Как проверить переоснащение при перекрестной проверке регрессии с помощью GridSearchCV?

Question

Как проверить переоснащение при перекрестной проверке регрессии с помощью GridSearchCV?

Я использую регрессионную модель набора непрерывных переменных и непрерывной цели. Это мой код:

      def run_RandomForest(xTrain,yTrain,xTest,yTest):
  cv = RepeatedKFold(n_splits=10, n_repeats=3, random_state=1)

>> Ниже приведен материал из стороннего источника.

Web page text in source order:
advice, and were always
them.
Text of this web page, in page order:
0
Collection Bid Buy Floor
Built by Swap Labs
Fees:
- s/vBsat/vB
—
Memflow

  # define the pipeline to evaluate
  model = RandomForestRegressor()
  fs = SelectKBest(score_func=mutual_info_regression)
  pipeline = Pipeline(steps=[('sel',fs), ('rf', model)])

  # define the grid
  grid = dict()
  grid['sel__k'] = [i for i in range(1, xTrain.shape[1]+1)]
  search = GridSearchCV(
        pipeline,
        param_grid={
            'rf__bootstrap': [True, False],
            'rf__max_depth': [10, 20, 30, 40, 50, 60, 70, 80, 90, 100, None],
            'rf__max_features': ['auto', 'sqrt'],
            'rf__min_samples_leaf': [1, 2, 4],
            'rf__min_samples_split': [2, 5, 10],
            'rf__n_estimators': [200, 400, 600, 800, 1000, 1200, 1400, 1600, 1800, 2000]
        },
        scoring='neg_mean_squared_error',
        return_train_score=True,
        verbose=1,
        cv=5,
        n_jobs=-1)

  # perform the fitting
  results = search.fit(xTrain, yTrain)

  # predict prices of X_test
  y_pred = results.predict(xTest)

run_RandomForest(x_train,y_train,x_test_y_test)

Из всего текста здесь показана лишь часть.